--- Data excerpts Enclosed Below ---

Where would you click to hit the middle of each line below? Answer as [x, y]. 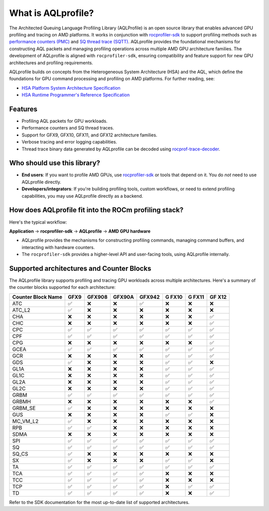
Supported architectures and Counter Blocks [80, 268]
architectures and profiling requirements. [51, 63]
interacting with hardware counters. [58, 247]
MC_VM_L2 [25, 421]
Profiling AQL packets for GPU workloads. [65, 121]
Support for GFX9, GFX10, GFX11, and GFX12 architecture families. [89, 135]
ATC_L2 [21, 310]
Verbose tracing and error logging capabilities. [69, 142]
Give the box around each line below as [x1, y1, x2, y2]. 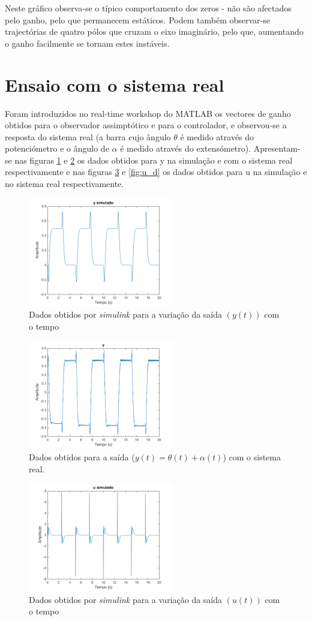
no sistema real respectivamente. [5, 177, 124, 190]
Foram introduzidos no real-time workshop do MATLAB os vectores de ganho [5, 107, 291, 119]
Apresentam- [253, 142, 301, 155]
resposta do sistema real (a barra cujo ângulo [5, 130, 171, 143]
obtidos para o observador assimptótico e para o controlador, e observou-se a [5, 119, 287, 131]
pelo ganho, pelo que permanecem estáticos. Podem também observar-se [5, 13, 270, 26]
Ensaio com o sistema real [5, 72, 224, 97]
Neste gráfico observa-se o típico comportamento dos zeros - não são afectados [5, 2, 292, 14]
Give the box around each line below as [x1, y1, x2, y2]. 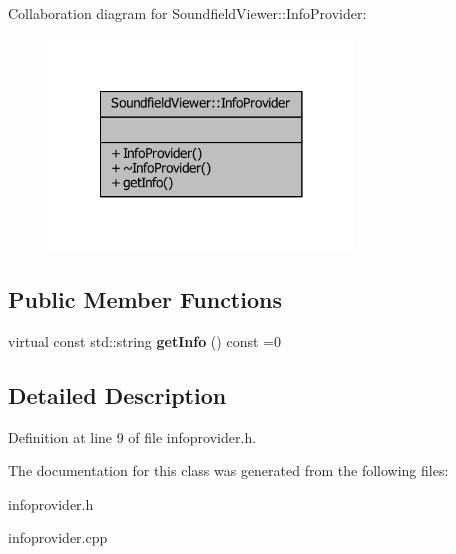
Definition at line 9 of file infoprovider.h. [8, 426, 257, 447]
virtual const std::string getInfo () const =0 [8, 330, 281, 351]
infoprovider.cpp [8, 527, 108, 548]
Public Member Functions [8, 283, 282, 314]
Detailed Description [8, 379, 227, 410]
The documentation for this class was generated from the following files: [8, 460, 449, 481]
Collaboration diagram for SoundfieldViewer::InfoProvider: [8, 3, 367, 23]

--- End of Enclosed Data excerpts ---

Show all lines in the preceding material that have "ganho" in them.

→ Response
Foram introduzidos no real-time workshop do MATLAB os vectores de ganho [5, 107, 291, 119]
pelo ganho, pelo que permanecem estáticos. Podem também observar-se [5, 13, 270, 26]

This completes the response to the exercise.